# How to make such portrait lightning?



## NoobForPhotography (Jan 2, 2022)

Please look at this video and tell me your opinion:

1. how many lights would you use to achieve similar results?
2. what kind of lights?
3. where would the position of these lights be?
4. from scale 0 to 10, which light would have which intensity?
5. what type of camera?
6. what type of lense?
7. does room size matter? 

Thank you in advance to everyone who responds


----------



## zombiesniper (Jan 2, 2022)

Search single light. Single light with reflector. Key and fill lighting.

Those images can be accomplished with any three of the methods mentioned and more.

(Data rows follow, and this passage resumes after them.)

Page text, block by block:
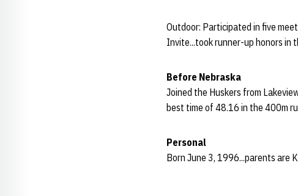
Outdoor: Participated in five
Invite...took runner-up honors in
Before Nebraska
Joined the Huskers from
best time of 48.16 in the 400m
Personal
Born June 3, 1996...parents are
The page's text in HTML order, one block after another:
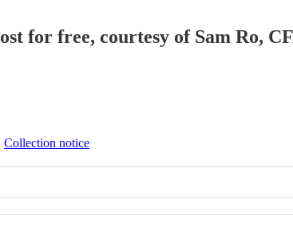
for free, courtesy of Sam Ro,
Collection notice
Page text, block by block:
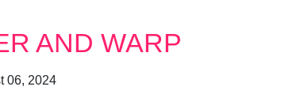
AND WARP
06, 2024
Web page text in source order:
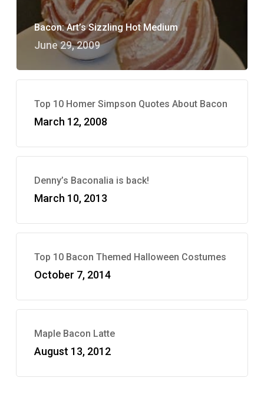
Bacon: Art’s Sizzling Hot Medium
June 29, 2009
Top 10 Homer Simpson Quotes About Bacon
March 12, 2008
Denny’s Baconalia is back!
March 10, 2013
Top 10 Bacon Themed Halloween Costumes
October 7, 2014
Maple Bacon Latte
August 13, 2012
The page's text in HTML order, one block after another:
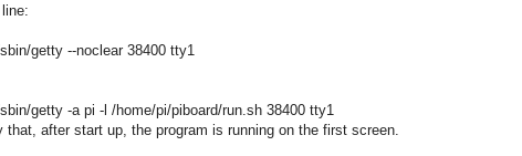
getty --noclear 38400 tty1
getty -a pi -l /home/pi/piboard/run.sh 38400 tty1
that, after start up, the program is running on the first screen.
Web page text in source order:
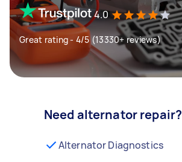
4.0
Great rating - 4/5 (13330+ reviews)
Need alternator repair?
Alternator Diagnostics
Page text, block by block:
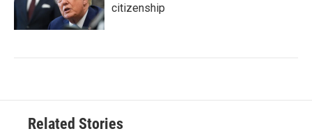
citizenship
Related Stories
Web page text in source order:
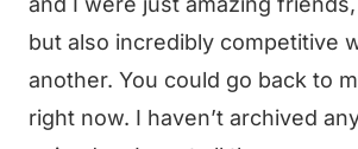
but also incredibly competitive
another. You could go back to
right now. I haven’t archived
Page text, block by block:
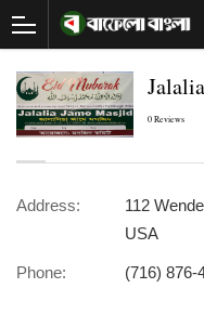
0 Reviews
Address:
112
USA
Phone: (716) 876-
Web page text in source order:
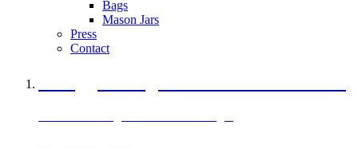
Bags
Mason Jars
Press
Contact
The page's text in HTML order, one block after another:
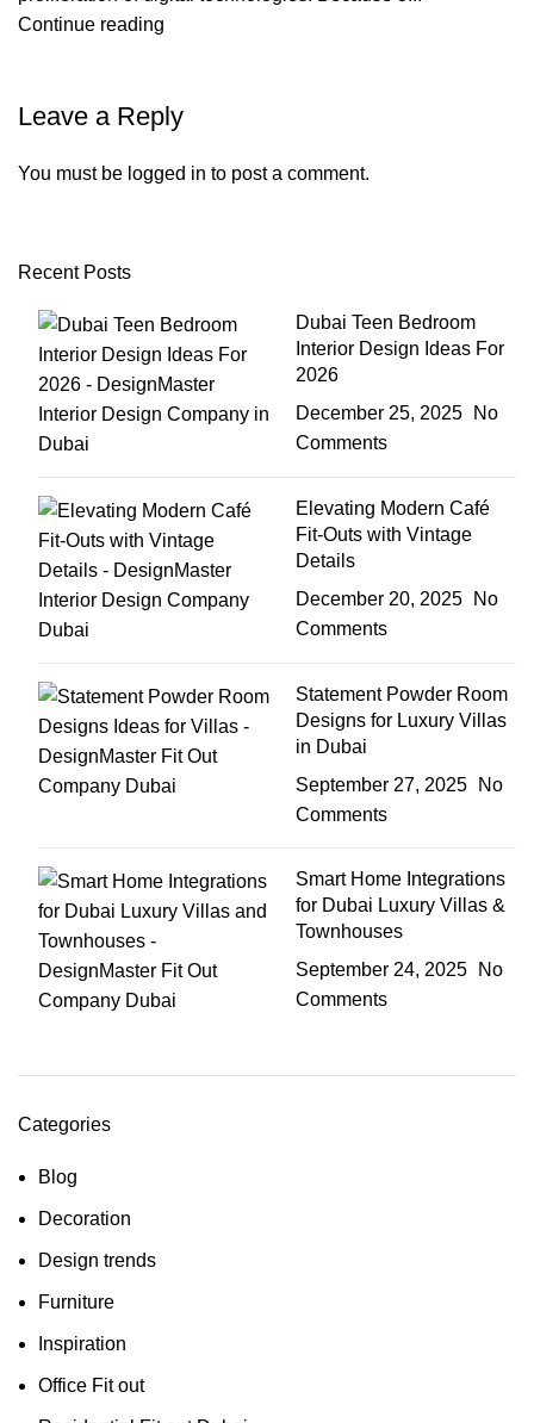
Continue reading
Leave a Reply
You must be logged in to post a comment.
Recent Posts
Dubai Teen Bedroom
Interior Design Ideas For
2026
December 25, 2025
No
Comments
Elevating Modern Café
Fit-Outs with Vintage
Details
December 20, 2025
No
Comments
Statement Powder Room
Designs for Luxury Villas
in Dubai
September 27, 2025
No
Comments
Smart Home Integrations
for Dubai Luxury Villas &
Townhouses
September 24, 2025
No
Comments
Categories
Blog
Decoration
Design trends
Furniture
Inspiration
Office Fit out
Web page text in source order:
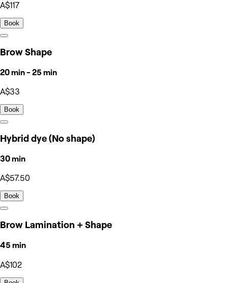
A$117
Book
Brow Shape
20 min - 25 min
A$33
Book
Hybrid dye (No shape)
30 min
A$57.50
Book
Brow Lamination + Shape
45 min
A$102
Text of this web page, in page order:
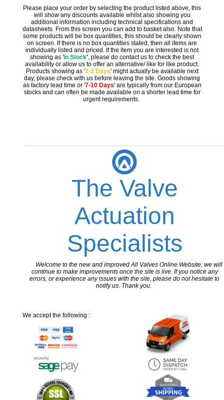
Please place your order by selecting the product listed above, this
will show any discounts available whilst also showing you
additional information including technical specifications and
datasheets. From this screen you can add to basket also. Note that
some products will be box quantities, this should be clearly shown
on screen. If there is no box quantities stated, then all items are
individually listed and priced. If the item you are interested is not
showing as 'In Stock', please do contact us to check the best
availability or allow us to offer an alternative/ like for like product.
Products showing as '2-3 Days' might actually be available next
day, please check with us before leaving the site. Goods showing
as factory lead time or '7-10 Days' are typically from our European
stocks and can often be made available on a shorter lead time for
urgent requirements.
The Valve
Actuation
Specialists
Welcome to the new and improved All Valves Online Website, we will
continue to make improvements once the site is live. If you notice any
errors, or experience any issues with the site, please do not hesitate to
notify us. Thank you.
We accept the following :
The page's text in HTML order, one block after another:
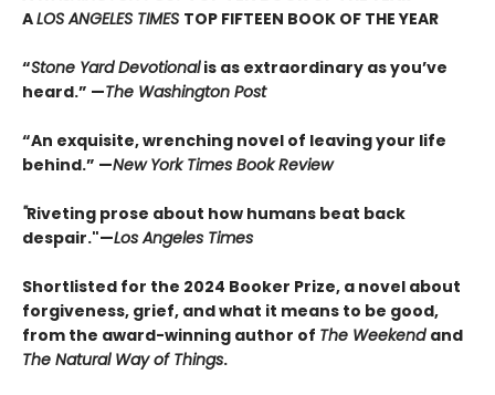
ALOS ANGELES TIMES TOP FIFTEEN BOOK OF THE YEAR
“Stone Yard Devotionalis as extraordinary as you’ve
heard.” —The Washington Post
“An exquisite, wrenching novel of leaving your life
behind.” —New York Times Book Review
"Riveting prose about how humans beat back
despair."—Los Angeles Times
Shortlisted for the 2024 Booker Prize, a novel about
forgiveness, grief, and what it means to be good,
from the award-winning author of The Weekend and
The Natural Way of Things.
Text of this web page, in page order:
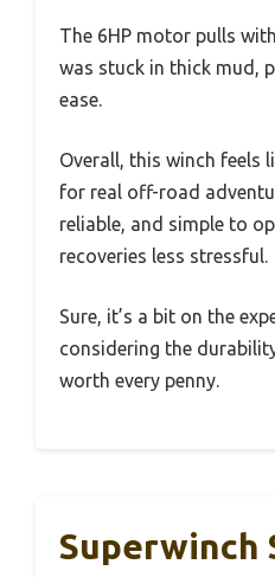
The 6HP motor pulls
was stuck in thick mud,
ease.
Overall, this winch feels
for real off-road
reliable, and simple to
recoveries less stressful.
Sure, it’s a bit on the
considering the
worth every penny.
Superwinch
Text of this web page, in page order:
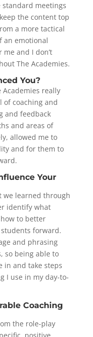
meetings
the content top
a more tactical
an emotional
me and I don’t
The Academies.
You?
really
of coaching and
and feedback
and areas of
allowed me to
and for them to
Your
learned through
identify what
to better
forward.
and phrasing
so being able to
in and take steps
I use in my day-to-
Coaching
the role-play
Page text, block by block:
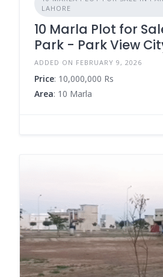
LAHORE
10 Marla Plot for
Park - Park View
ADDED ON FEBRUARY 9, 2026
Price: 10,000,000 Rs
Area: 10 Marla
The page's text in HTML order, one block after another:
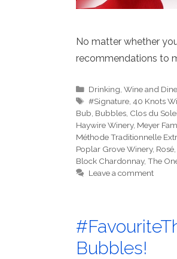
No matter whether
recommendations to
Categories
Drinking ,Wine and Dine
Tags
#Signature ,40 Knots
Bub Bubbles Clos du
Haywire Winery, Meyer
Méthode Traditionnelle
Poplar Grove Winery, Rosé
Block Chardonnay, The
Leave a comment
Bubbles!
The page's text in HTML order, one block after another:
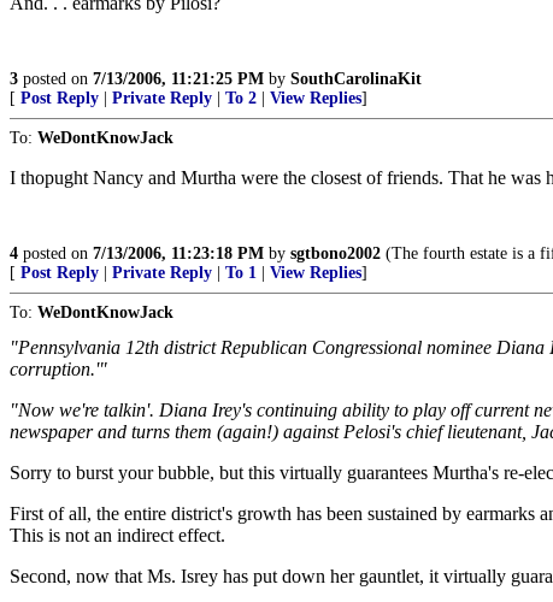
3 posted on 7/13/2006, 11:21:25 PM by SouthCarolinaKit
[ Post Reply Private Reply To 2 View Replies]
To: WeDontKnowJack
I thopught Nancy and Murtha were the closest of friends. That he was
4 posted on 7/13/2006, 11:23:18 PM by sgtbono2002 (The fourth estate is a
[ Post Reply Private Reply To 1 View Replies]
To: WeDontKnowJack
"Pennsylvania 12th district Republican Congressional nominee
corruption.'"
"Now we're talkin'. Diana Irey's continuing ability to play off current
newspaper and turns them (again!) against Pelosi's chief lieutenant,
Sorry to burst your bubble, but this virtually guarantees Murtha's re-
First of all, the entire district's growth has been sustained by
This is not an indirect effect.
Second, now that Ms. Isrey has put down her gauntlet, it virtually
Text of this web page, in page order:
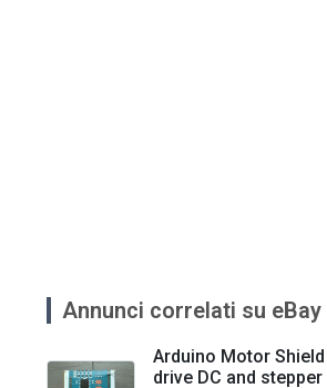
Annunci correlati su eBay
Arduino Motor
drive DC and
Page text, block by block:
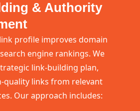
& Authority
profile improves domain
engine rankings. We
link-building plan,
quality links from relevant
Our approach includes:
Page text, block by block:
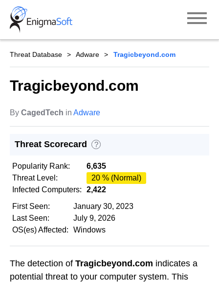
Skip
content
Threat Database Adware Tragicbeyond.com
Tragicbeyond.com
By CagedTech in Adware
Threat Scorecard ?
Popularity Rank:
6,635
Threat Level:
20 % (Normal)
Infected Computers:
2,422
First Seen:
January 30, 2023
Last Seen:
July 9, 2026
OS(es) Affected:
Windows
The detection of Tragicbeyond.com indicates a
potential threat to your computer system. This
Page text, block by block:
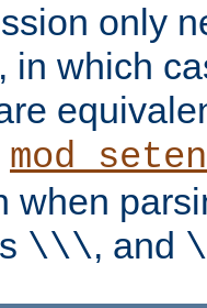
only
in which
when
\\\, and

Camera type can be done from cellphone to large format.
Most lenses between 40-100mm would be able to do these.
Yes room size can matter. Search why.

P.S. Not going to hand feed you on your first post. You should do more work than I do in order to learn something.


----------



## 480sparky (Jan 2, 2022)

You should learn how to light subjects properly than to just try to copy what you see.  Without understanding how what you see worked to begin with, you won't learn much very fast.


----------



## NoobForPhotography (Jan 5, 2022)

zombiesniper said:


> Search single light. Single light with reflector. Key and fill lighting.
> 
> Those images can be accomplished with any three of the methods mentioned and more.
> 
> ...


thank you for the practical information. I will google why room size matters


----------



## fotodoug (Jan 12, 2022)

NoobForPhotography said:


> Please look at this video and tell me your opinion:
> 
> 1. how many lights would you use to achieve similar results?
> 2. what kind of lights?
> ...


Go ahead and try to copy...the attempt alone will teach you volumes!


----------



## NoobForPhotography (Jan 12, 2022)

I attempted to do it with some ikea lights... one blueish in the front and one yellowish in the back

Any advice?


----------



## NoobForPhotography (Jan 12, 2022)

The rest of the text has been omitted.